12-10-2016, 03:54 PM
1458834086-report.pdf (Size: 952.57 KB / Downloads: 142)
ABSTRACT
Skinput is an input technology that uses bio-acoustic sensing to localize finger
taps on the skin. When augmented with a Pico-projector, the device can provide a direct
manipulation, graphical user interface on the body. The technology was developed by
Chris Harrison, Desney Tan, and Dan Morris, at Microsoft Research's Computational
User Experiences Group. Skinput represents one way to decouple input from electronic
devices with the aim of allowing devices to become smaller without simultaneously
shrinking the surface area on which input can be performed. While other systems, like
Sixth Sense have attempted this with computer vision, Skinput employs acoustics, which
take advantage of the human body's natural sound conductive properties (e.g., bone
conduction). This allows the body to be annexed as an input surface without the need for
the skin to be invasively instrumented with sensors, tracking markers, or other items.
INTRODUCTION
Devices with significant computational power and capabilities can now be easily
carried on our bodies. However, their small size typically leads to limited interaction
space (e.g. diminutive screens, buttons, and jog wheels) and consequently diminishes
their usability and functionality. Since it cannot simply make buttons and screens larger
without losing the primary benefit of small size, consider alternative approaches that
enhance interactions with small mobile systems. One option is to opportunistically
appropriate surface area from the environment for interactive purposes. For example, [10]

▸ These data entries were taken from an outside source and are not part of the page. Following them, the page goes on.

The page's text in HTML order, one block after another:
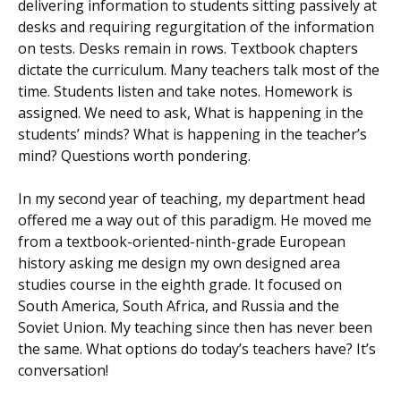
delivering information to students sitting passively at
desks and requiring regurgitation of the information
on tests. Desks remain in rows. Textbook chapters
dictate the curriculum. Many teachers talk most of the
time. Students listen and take notes. Homework is
assigned. We need to ask, What is happening in the
students’ minds? What is happening in the teacher’s
mind? Questions worth pondering.
In my second year of teaching, my department head
offered me a way out of this paradigm. He moved me
from a textbook-oriented-ninth-grade European
history asking me design my own designed area
studies course in the eighth grade. It focused on
South America, South Africa, and Russia and the
Soviet Union. My teaching since then has never been
the same. What options do today’s teachers have? It’s
conversation!
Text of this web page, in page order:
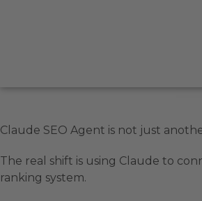
Claude SEO Agent is not just
The real shift is using Claude to
ranking system.
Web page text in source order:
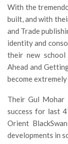
With the
built, and with
and Trade
identity and
their new school
Ahead and
become
Their Gul Mohar
success for last
Orient
developments in
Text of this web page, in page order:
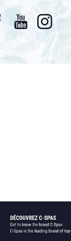
Facebook YouTube
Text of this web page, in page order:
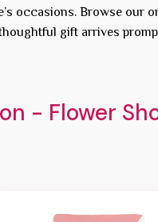
occasions. Browse our
gift arrives
- Flower
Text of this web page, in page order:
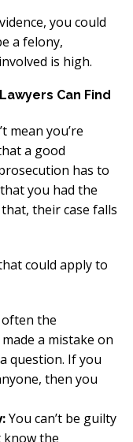
you could
a felony,
is high.
Can Find
mean you’re
a good
has to
you had the
their case falls
could apply to
the
a mistake on
question. If you
then you
You can’t be guilty
know the
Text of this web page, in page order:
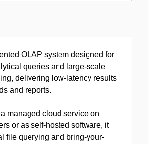
OLAP system designed for
queries and large-scale
delivering low-latency results
and reports.
managed cloud service on
or as self-hosted software, it
file querying and bring-your-
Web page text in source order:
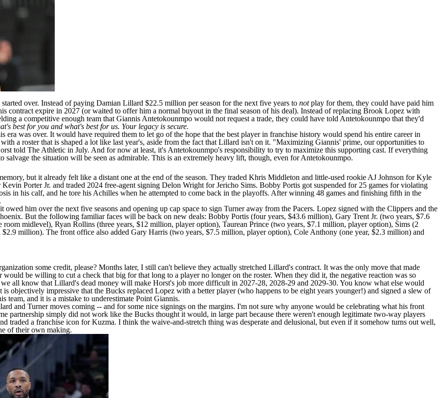
over. Instead of paying Damian Lillard $22.5 million per season for the next five years to notplay for them, they could have paid him
contract expire in 2027 (or waited to offer him a normal buyout in the final season of his deal). Instead of replacing Brook Lopez with
a competitive enough team that Giannis Antetokounmpo would not request a trade, they could have told Antetokounmpo that they'd
best for you and what's best for us. Your legacy is secure.
was over. It would have required them to let go of the hope that the best player in franchise history would spend his entire career in
a roster that is shaped a lot like last year's, aside from the fact that Lillard isn't on it. "Maximizing Giannis' prime, our opportunities to
told The Athletic in July. And for now at least, it's Antetokounmpo's responsibility to try to maximize this supporting cast. If everything
salvage the situation will be seen as admirable. This is an extremely heavy lift, though, even for Antetokounmpo.
but it already felt like a distant one at the end of the season. They traded Khris Middleton and little-used rookie AJ Johnson forKyle
Kevin PorterJr. and traded 2024 free-agent signing Delon Wright forJericho Sims. Bobby Portis got suspended for 25 games for violating
in his calf, and he tore his Achilles when he attempted to come back in the playoffs. After winning 48 games and finishing fifth in the
him over the next five seasons and opening up cap space to sign Turner away from the Pacers. Lopez signed with the Clippers and the
But the following familiar faces will be back on new deals: Bobby Portis (four years, $43.6 million), Gary Trent Jr. (two years, $7.6
room midlevel), Ryan Rollins (three years, $12 million, player option), Taurean Prince (two years, $7.1 million, player option), Sims (2
$2.9 million). The front office also added Gary Harris (two years, $7.5 million, player option), Cole Anthony (one year, $2.3 million) and
some credit, please? Months later, I still can't believe they actually stretched Lillard's contract. It was the only move that made
be willing to cut a check that big for that long to a player no longer on the roster. When they did it, the negative reaction was so
all know that Lillard's dead money will make Horst's job more difficult in 2027-28, 2028-29 and 2029-30. You know what else would
objectively impressive that the Bucks replaced Lopez with a better player (who happens to be eight years younger!) and signed a slew of
team, and it is a mistake to underestimate Point Giannis.
and Turner moves coming -- and for some nice signings on the margins. I'm not sure why anyone would be celebrating what his front
partnership simply did not work like the Bucks thought it would, in large part because there weren't enough legitimate two-way players
traded a franchise icon for Kuzma. I think the waive-and-stretch thing was desperate and delusional, but even if it somehow turns out well,
of their own making.
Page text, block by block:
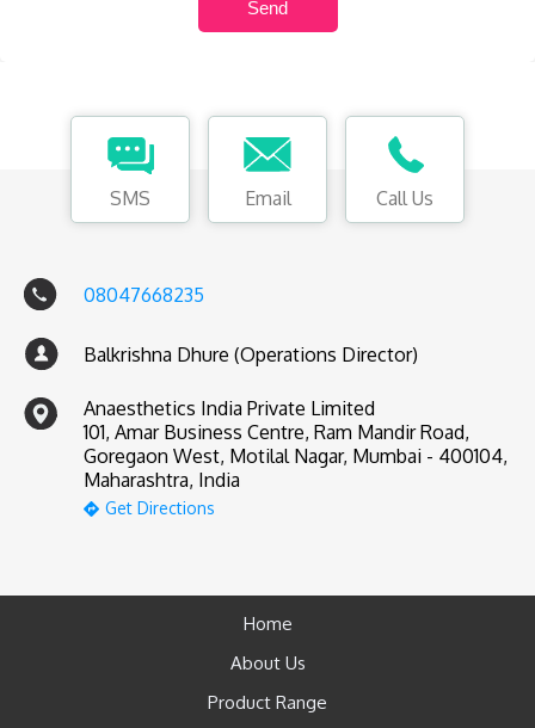
SMS Email Call Us
08047668235
Balkrishna Dhure (Operations Director)
Anaesthetics India Private Limited
101, Amar Business Centre, Ram Mandir Road,
Goregaon West, Motilal Nagar, Mumbai - 400104,
Maharashtra, India
Get Directions
Home
About Us
Product Range
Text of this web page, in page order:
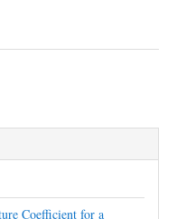
Coefficient for a
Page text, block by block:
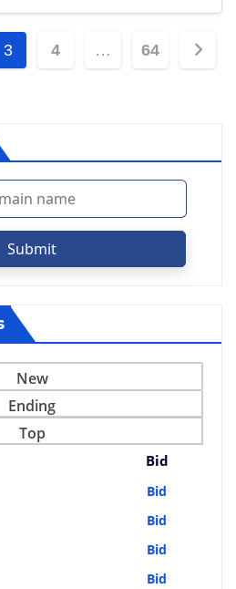
3 4 … 64
Submit
New
Ending
Top
Bid
Bid
Bid
Bid
Bid
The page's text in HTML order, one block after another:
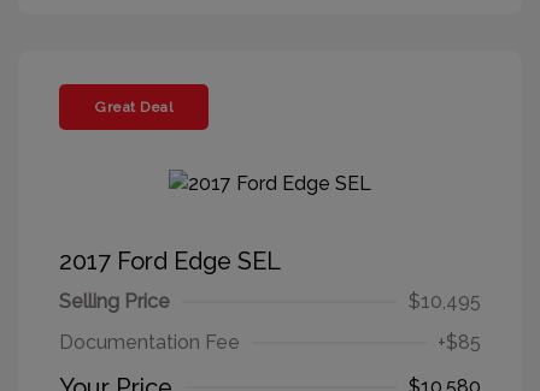
Great Deal
2017 Ford Edge SEL
Selling Price
$10,495
Documentation Fee
+$85
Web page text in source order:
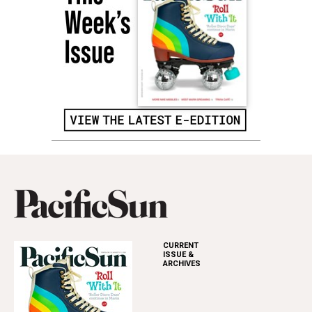
CURRENT
ISSUE &
ARCHIVES
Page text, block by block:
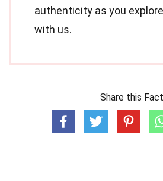
authenticity as you
with us.
Share this
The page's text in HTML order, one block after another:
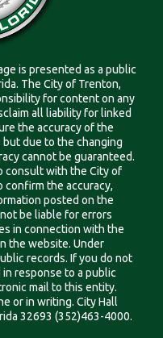
is presented as a public
The City of Trenton,
for content on any
all liability for linked
the accuracy of the
due to the changing
cannot be guaranteed.
consult with the City of
confirm the accuracy,
posted on the
be liable for errors
in connection with the
the website. Under
records. If you do not
response to a public
mail to this entity.
or in writing. City Hall
32693 (352)463-4000.
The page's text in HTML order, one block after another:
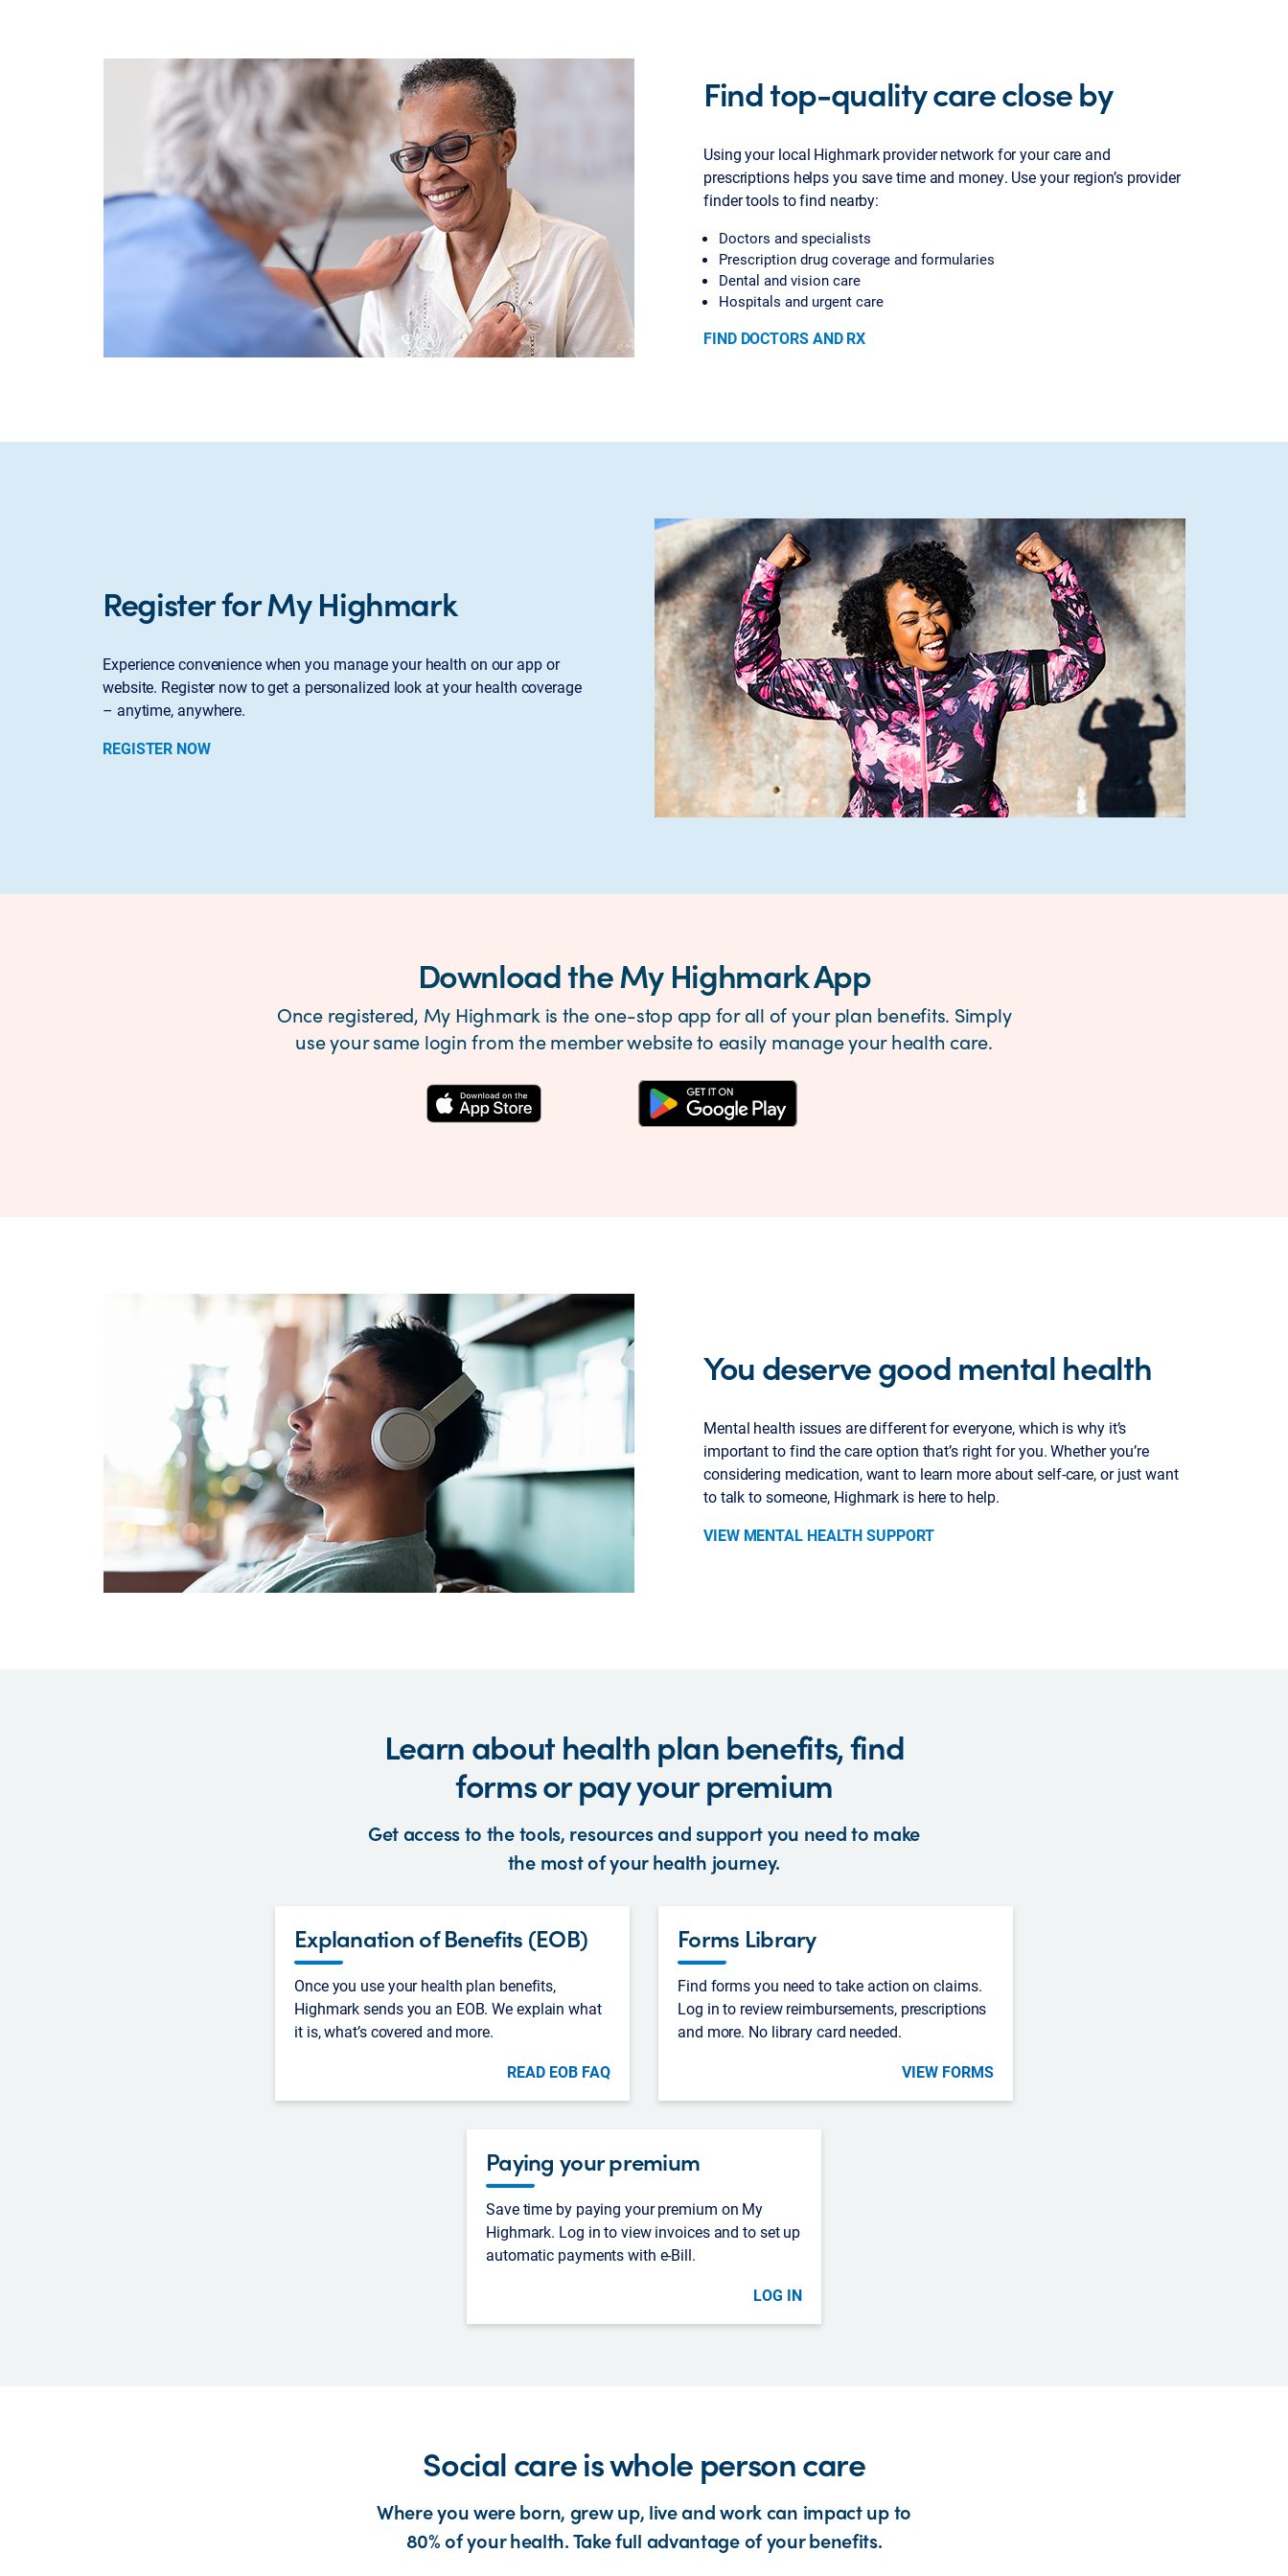
Find top-quality care close by
Using your local Highmark provider network for your care and
prescriptions helps you save time and money. Use your region’s provider
finder tools to find nearby:
Doctors and specialists
Prescription drug coverage and formularies
Dental and vision care
Hospitals and urgent care
FIND DOCTORS AND RX
Register for My Highmark
Experience convenience when you manage your health on our app or
website. Register now to get a personalized look at your health coverage
– anytime, anywhere.
REGISTER NOW
Download the My Highmark App
Once registered, My Highmark is the one-stop app for all of your plan benefits. Simply
use your same login from the member website to easily manage your health care.
You deserve good mental health
Mental health issues are different for everyone, which is why it’s
important to find the care option that’s right for you. Whether you’re
considering medication, want to learn more about self-care, or just want
to talk to someone, Highmark is here to help.
VIEW MENTAL HEALTH SUPPORT
Learn about health plan benefits, find
forms or pay your premium
Get access to the tools, resources and support you need to make
the most of your health journey.
Explanation of Benefits (EOB)
Once you use your health plan benefits,
Highmark sends you an EOB. We explain what
it is, what’s covered and more.
READ EOB FAQ
Forms Library
Find forms you need to take action on claims.
Log in to review reimbursements, prescriptions
and more. No library card needed.
VIEW FORMS
Paying your premium
Save time by paying your premium on My
Highmark. Log in to view invoices and to set up
automatic payments with e-Bill.
LOG IN
Social care is whole person care
Where you were born, grew up, live and work can impact up to
80% of your health. Take full advantage of your benefits.

describes a technique that allows a small mobile device to turn tables on which it rests
into a gestural finger input canvas. However, tables are not always present, and in a
mobile context, users are unlikely to want to carry appropriated surfaces with them (at
this point, one might as well just have a larger device). However, there is one surface that
has been previous overlooked as an input canvas, and one that happens to always travel
with us: our skin. Appropriating the human body as an input device is appealing not only
because we have roughly two square meters of external surface area, but also because
much of it is easily accessible by our hands (e.g., arms, upper legs, torso). Furthermore,
proprioception – our sense of how our body is configured in three-dimensional space –
allows us to accurately interact with our bodies in an eyes-free manner. For example, we
can readily flick each of our fingers, touch the tip of our nose, and clap our hands
together without visual assistance. Few external input devices can claim this accurate,
eyes-free input characteristic and provide such a large interaction area. In this paper, we
present our work on Skinput – a method that allows the body to be appropriated for finger
input using a novel, non-invasive, wearable bio-acoustic sensor.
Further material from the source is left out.